The Kansas City Federal Reserve Building

Esther George, president and chief executive officer of the Federal Reserve Bank of Kansas City, announced on May 25th, 2022 that she intends to retire in January of 2023, as required by the Federal Reserves mandatory retirement rules for Reserve Bank presidents. Esther began serving as president on October 1st, 2011. She will have been with the Kansas City Federal Reserve for nearly 41 years at the time of her retirement. She was directly involved in the Tenth District’s banking supervision and discount window lending activities during the banking crisis of the 1980s and post-9/11.

The Kansas City Fed’s president and CEO leads a public-facing institution that is responsible for conducting monetary policy, providing financial services to depository institutions and the U.S. Treasury, and supervising banking organizations within the Tenth Federal Reserve District, a seven-state region that includes western Missouri, Kansas, Nebraska, Oklahoma, Colorado, Wyoming and northern New Mexico.
The president also represents the region on the Federal Open Market Committee, the Fed’s monetary policy-making body, and is responsible for leading a workforce of more than 2,000 employees in Kansas City and its branch offices in Omaha, Denver and Oklahoma City.

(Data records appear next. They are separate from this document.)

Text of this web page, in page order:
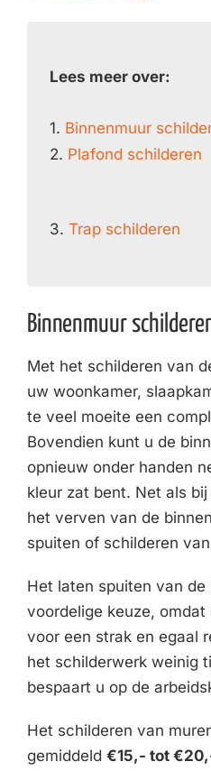
Lees meer over:
1. Binnenmuur
2. Plafond schilderen
3. Trap schilderen
Binnenmuur
Met het schilderen van
uw woonkamer,
te veel moeite een
Bovendien kunt u de
opnieuw onder handen
kleur zat bent. Net als
het verven van de
spuiten of schilderen
Het laten spuiten van de
voordelige keuze,
voor een strak en egaal
het schilderwerk weinig
bespaart u op de
Het schilderen van
gemiddeld €15,- tot
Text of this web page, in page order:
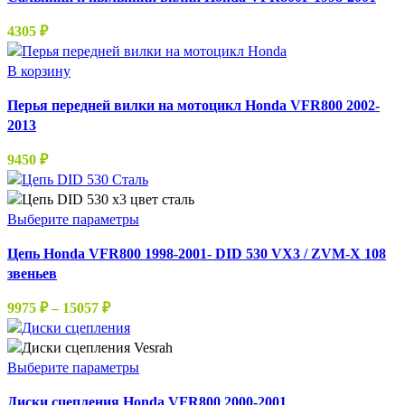
4305 ₽
В корзину
Перья передней вилки на мотоцикл Honda VFR800 2002-
2013
9450 ₽
Выберите параметрыЭтот
имеет
выбрать
на
странице
Цепь Honda VFR800 1998-2001- DID 530 VX3 / ZVM-X 108
звеньев
9975 ₽ – 15057 ₽Диапазон
цен:
9975 ₽
–
Выберите параметрыЭтот
Диски сцепления Honda VFR800 2000-2001
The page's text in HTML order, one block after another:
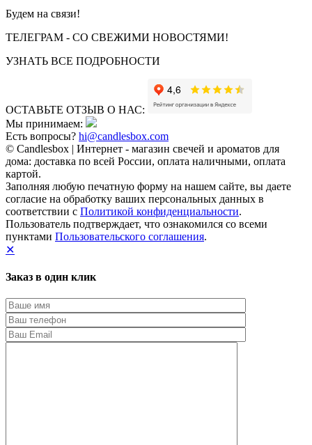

Duke Dujakovich, the president of the Greater Kansas City AFL-CIO, has been named to the five member Search Committee to name a replacement for Esther George. He is the Deputy Chair of the Search Committee. The other members are: María Griego-Raby, President and Principal, Contract Associates, Albuquerque, New Mexico; Ruben Alonso III, Chief Executive Officer, AltCap, Kansas City, Missouri; Board Chair – Edmond Johnson, president and chief executive officer, Premier Manufacturing, Inc. and ENFusion, Frederick, Colorado; and Doug Stussi, Executive Advisor, Love Family of Companies, Oklahoma City, Oklahoma. Duke is one of just two members on the Search Committee that actually live in the Kansas City-area.

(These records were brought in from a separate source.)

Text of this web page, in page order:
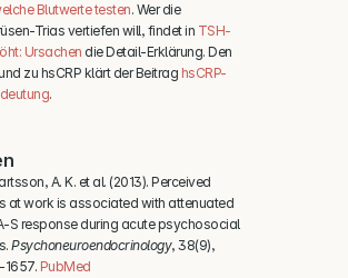
Blutwerte testen. Wer die
Trias vertiefen will, findet in TSH-
Ursachen die Detail-Erklärung. Den
zu hsCRP klärt der Beitrag hsCRP-
.
A. K. et al. (2013). Perceived
at work is associated with attenuated
S response during acute psychosocial
Psychoneuroendocrinology, 38(9),
1657. PubMed

“Under Esther’s leadership, the Kansas City Fed has continued to deliver operational excellence across its mission areas of financial services and financial institution supervision, as well as maintain a strong commitment to public engagement,” Griego-Raby said. “Our challenge is to select a leader who can continue to build on the Bank’s outstanding reputation and provide a thoughtful, independent view on monetary policy.”

“It’s a very important time for the federal reserve bank. Being on the search committee and trying to find the next president of the bank is a really really heavy task. I am proud to be bringing my perspective: that of working people.” said Duke Dujakovich. “One of the other things is the vast nature of the 10th District. It is the second largest geographic area of any of the bank’s districts and covers an area of half a million square miles.”

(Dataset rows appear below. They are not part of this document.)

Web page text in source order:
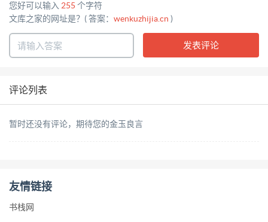
您好可以输入 255 个字符
文库之家的网址是？( 答案： wenkuzhijia.cn )
评论列表
暂时还没有评论，期待您的金玉良言
友情链接
书栈网
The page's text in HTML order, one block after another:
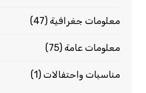
معلومات جغرافية(47)
معلومات عامة(75)
مناسبات واحتفالات(1)
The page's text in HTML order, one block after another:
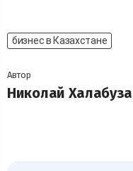
бизнес в Казахстане
Автор
Николай

“The next president of the KC Fed should have a strong balance of both monetary policy and economics, but also, organizational management and being able to run a large institution or organization,” said Ruben Alonso III.

“You clearly want someone who is inclusive. Someone who has the culture and the values of the 10th district. You want someone who is inquisitive. You want someone who is questioning. You want someone who is ethical. You want someone who is trustworthy,” said Doug Stussi.

The Federal Reserve is the most powerful economic institution in the United States, and perhaps the world. Its core responsibilities include setting interest rates, managing the money supply, and regulating financial markets. The Federal Reserve Banks have an intermediate legal status, with some features of private corporations and some features of public federal agencies.

Strange as it may be, Kansas City is home to one of the twelve Federal Reserve Banks. The 12 Reserve Banks oversee the regional member banks, protect regional economic interests, and ensure that the public has clout in central bank decisions. Although Federal Reserve Banks don’t operate for profit, they generate income from interest on government securities acquired through Fed monetary policy actions and financial services provided to depository institutions. Each year, after accounting for operational expenses, the regional banks return any excess earnings to the U.S. Treasury. Overall, these regional banks are involved with four general tasks: formulate monetary policy, supervise financial institutions, facilitate government policy, and provide payment services.